Problem details: Repeat the span of the entries below that starts at the line with "Installation (37, 959)" and ends at the line with "Communicate with the", nothing more. Skip the pictures.

*** Input records Section Begins ***

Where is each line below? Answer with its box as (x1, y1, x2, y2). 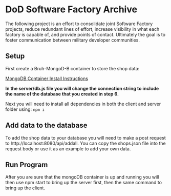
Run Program (5, 160, 48, 169)
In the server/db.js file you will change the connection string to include (5, 85, 159, 91)
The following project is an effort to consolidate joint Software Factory (5, 21, 153, 27)
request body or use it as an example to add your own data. (5, 145, 131, 152)
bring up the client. (5, 185, 45, 191)
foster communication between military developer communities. (5, 37, 140, 43)
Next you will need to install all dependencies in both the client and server (5, 101, 161, 107)
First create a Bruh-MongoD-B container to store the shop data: (5, 65, 140, 71)
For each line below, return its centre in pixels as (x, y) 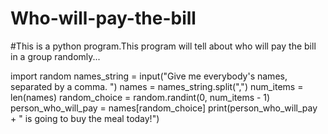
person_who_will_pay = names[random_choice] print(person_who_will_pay (164, 108)
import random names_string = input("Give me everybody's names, (149, 76)
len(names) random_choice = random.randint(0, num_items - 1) (140, 97)
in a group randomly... (55, 56)
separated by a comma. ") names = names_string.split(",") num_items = (157, 86)
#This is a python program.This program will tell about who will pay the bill (163, 46)
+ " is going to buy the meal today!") (85, 118)
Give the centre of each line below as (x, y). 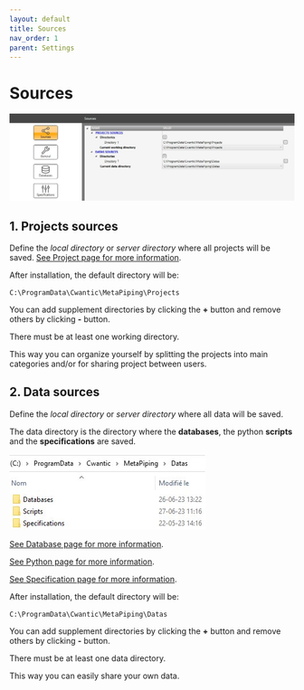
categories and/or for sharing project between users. (108, 364)
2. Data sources (55, 392)
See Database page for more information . (87, 543)
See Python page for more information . (82, 562)
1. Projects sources (64, 226)
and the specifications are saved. (73, 441)
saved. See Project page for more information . (95, 258)
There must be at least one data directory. (87, 658)
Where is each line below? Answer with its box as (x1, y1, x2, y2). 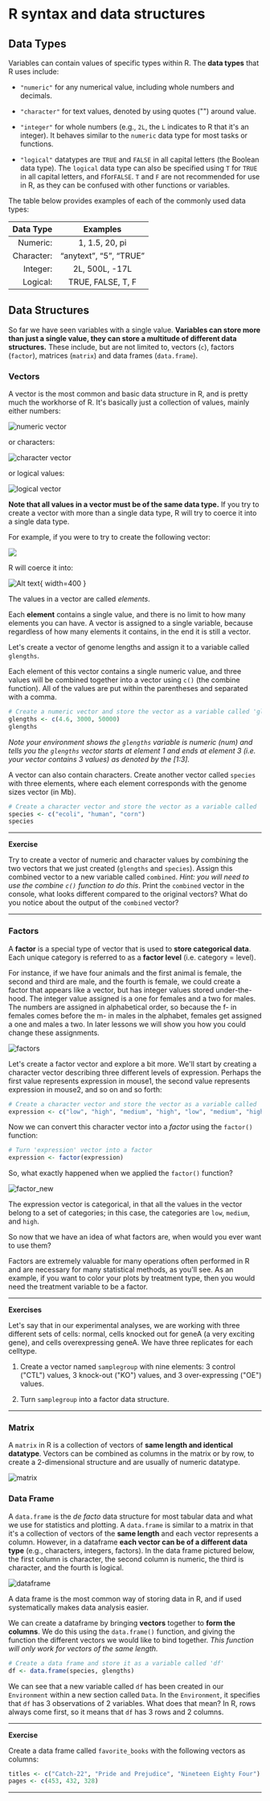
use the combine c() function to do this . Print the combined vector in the (8, 881, 245, 890)
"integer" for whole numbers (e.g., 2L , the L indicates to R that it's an (19, 122, 249, 131)
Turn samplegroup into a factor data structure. (19, 1395, 170, 1404)
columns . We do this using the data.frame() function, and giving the (8, 1626, 235, 1636)
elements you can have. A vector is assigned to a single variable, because (8, 619, 253, 628)
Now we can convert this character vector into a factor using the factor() (8, 1122, 253, 1132)
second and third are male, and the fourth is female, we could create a (8, 977, 241, 986)
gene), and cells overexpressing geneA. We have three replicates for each (8, 1338, 253, 1347)
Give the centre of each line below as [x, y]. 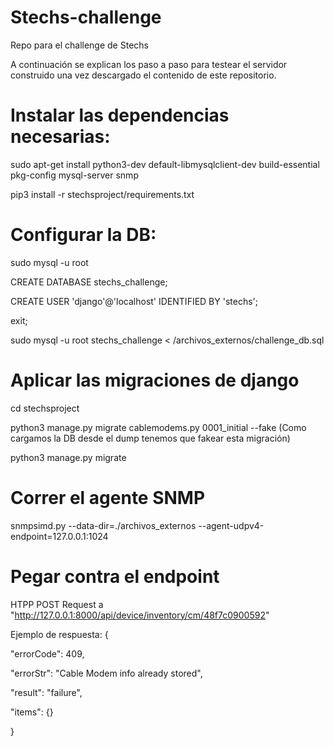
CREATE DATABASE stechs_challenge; [89, 282]
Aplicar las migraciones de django [155, 380]
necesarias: [60, 137]
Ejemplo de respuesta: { [59, 634]
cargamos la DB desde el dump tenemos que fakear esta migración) [150, 438]
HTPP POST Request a [57, 604]
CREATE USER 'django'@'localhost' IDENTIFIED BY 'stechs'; [134, 301]
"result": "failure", [46, 692]
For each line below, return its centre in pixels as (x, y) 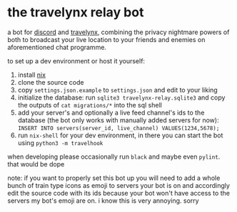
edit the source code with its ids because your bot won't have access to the (119, 193)
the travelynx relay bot (76, 12)
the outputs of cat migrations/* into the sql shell (90, 105)
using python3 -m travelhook (60, 142)
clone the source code (51, 82)
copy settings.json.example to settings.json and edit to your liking (117, 90)
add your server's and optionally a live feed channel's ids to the (111, 112)
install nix (32, 75)
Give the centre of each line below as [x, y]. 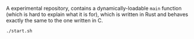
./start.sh [19, 31]
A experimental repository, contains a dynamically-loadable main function [94, 8]
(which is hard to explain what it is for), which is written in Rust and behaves [97, 14]
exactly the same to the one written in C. [54, 20]
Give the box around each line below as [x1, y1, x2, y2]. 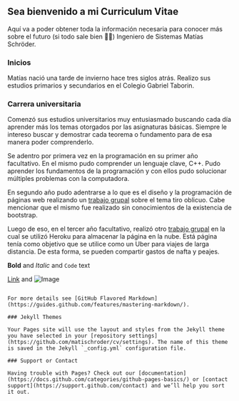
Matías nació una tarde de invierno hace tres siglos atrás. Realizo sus [7, 74, 211, 83]
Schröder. [7, 39, 36, 48]
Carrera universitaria [7, 99, 81, 109]
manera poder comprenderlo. [7, 138, 94, 147]
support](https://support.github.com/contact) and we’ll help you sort [7, 382, 225, 390]
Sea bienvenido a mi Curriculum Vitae [7, 6, 179, 18]
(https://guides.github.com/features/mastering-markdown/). [7, 301, 190, 308]
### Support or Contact [7, 358, 78, 365]
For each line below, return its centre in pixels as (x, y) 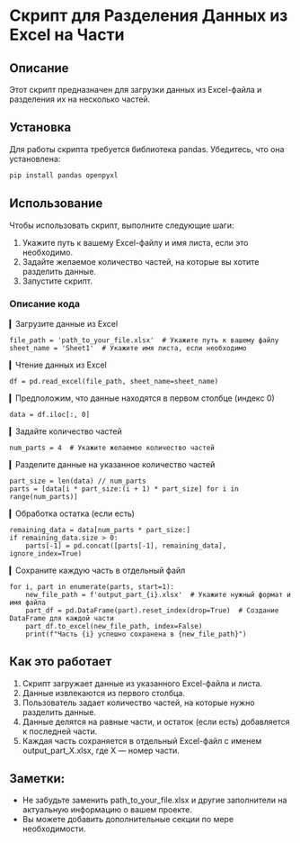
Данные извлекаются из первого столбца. (104, 693)
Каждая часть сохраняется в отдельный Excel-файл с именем (142, 740)
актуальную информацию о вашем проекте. (107, 810)
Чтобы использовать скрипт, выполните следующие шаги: (122, 225)
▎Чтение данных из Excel (58, 365)
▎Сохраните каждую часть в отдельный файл (97, 570)
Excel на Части (67, 35)
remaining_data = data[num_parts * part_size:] (100, 530)
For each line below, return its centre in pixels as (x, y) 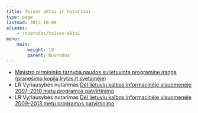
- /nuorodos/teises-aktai (49, 34)
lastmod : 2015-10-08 (32, 22)
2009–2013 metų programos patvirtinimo (64, 103)
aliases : (17, 28)
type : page (20, 17)
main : (24, 45)
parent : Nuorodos (48, 55)
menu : (13, 39)
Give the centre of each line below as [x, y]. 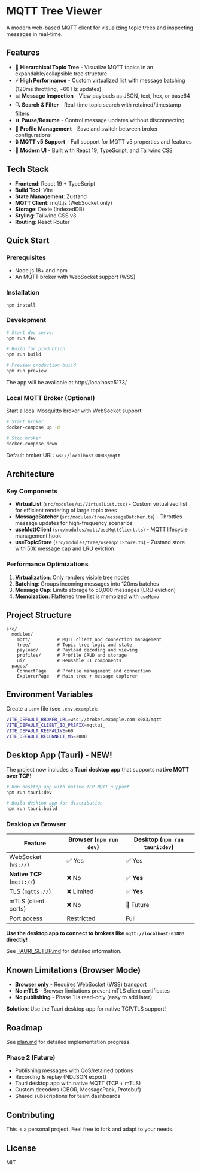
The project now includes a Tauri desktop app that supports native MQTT [98, 769]
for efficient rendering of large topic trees [66, 511]
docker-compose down [32, 444]
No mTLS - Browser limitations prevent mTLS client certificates [92, 991]
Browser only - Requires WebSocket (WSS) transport [81, 985]
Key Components [32, 491]
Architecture [31, 474]
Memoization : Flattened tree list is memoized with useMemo [87, 596]
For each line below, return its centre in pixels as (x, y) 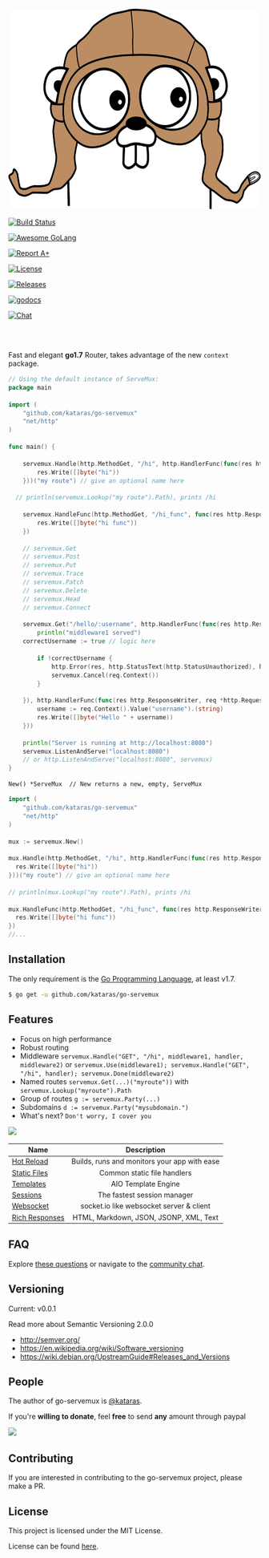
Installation (37, 959)
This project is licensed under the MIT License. (86, 1531)
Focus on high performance (66, 1038)
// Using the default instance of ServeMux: (84, 379)
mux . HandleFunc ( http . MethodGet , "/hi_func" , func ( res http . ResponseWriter (136, 909)
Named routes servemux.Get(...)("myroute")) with (104, 1081)
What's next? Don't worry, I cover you (86, 1115)
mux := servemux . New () (46, 842)
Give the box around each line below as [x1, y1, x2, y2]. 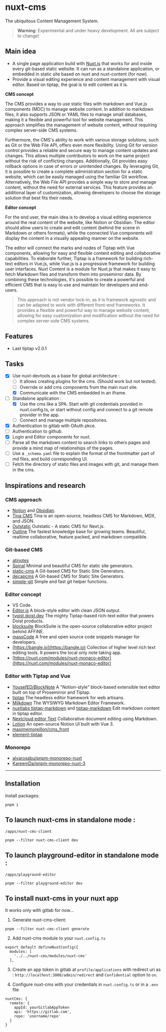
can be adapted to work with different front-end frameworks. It [17, 302, 146, 308]
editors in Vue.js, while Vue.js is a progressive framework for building [14, 260, 155, 267]
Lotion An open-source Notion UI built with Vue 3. [12, 721, 114, 727]
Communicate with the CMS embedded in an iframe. [19, 389, 127, 396]
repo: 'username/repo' [14, 1014, 61, 1019]
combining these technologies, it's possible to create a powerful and [5, 276, 145, 282]
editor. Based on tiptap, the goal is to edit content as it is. [12, 81, 128, 87]
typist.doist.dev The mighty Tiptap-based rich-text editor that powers [12, 613, 154, 619]

*** Input records Section Ends ***

The answer:
Installation (37, 959)
This project is licensed under the MIT License. (86, 1531)
Focus on high performance (66, 1038)
// Using the default instance of ServeMux: (84, 379)
mux . HandleFunc ( http . MethodGet , "/hi_func" , func ( res http . ResponseWriter (136, 909)
Named routes servemux.Get(...)("myroute")) with (104, 1081)
What's next? Don't worry, I cover you (86, 1115)
mux := servemux . New () (46, 842)
Give the box around each line below as [x1, y1, x2, y2]. 
can be adapted to work with different front-end frameworks. It [17, 302, 146, 308]
editors in Vue.js, while Vue.js is a progressive framework for building [14, 260, 155, 267]
Lotion An open-source Notion UI built with Vue 3. [12, 721, 114, 727]
Communicate with the CMS embedded in an iframe. [19, 389, 127, 396]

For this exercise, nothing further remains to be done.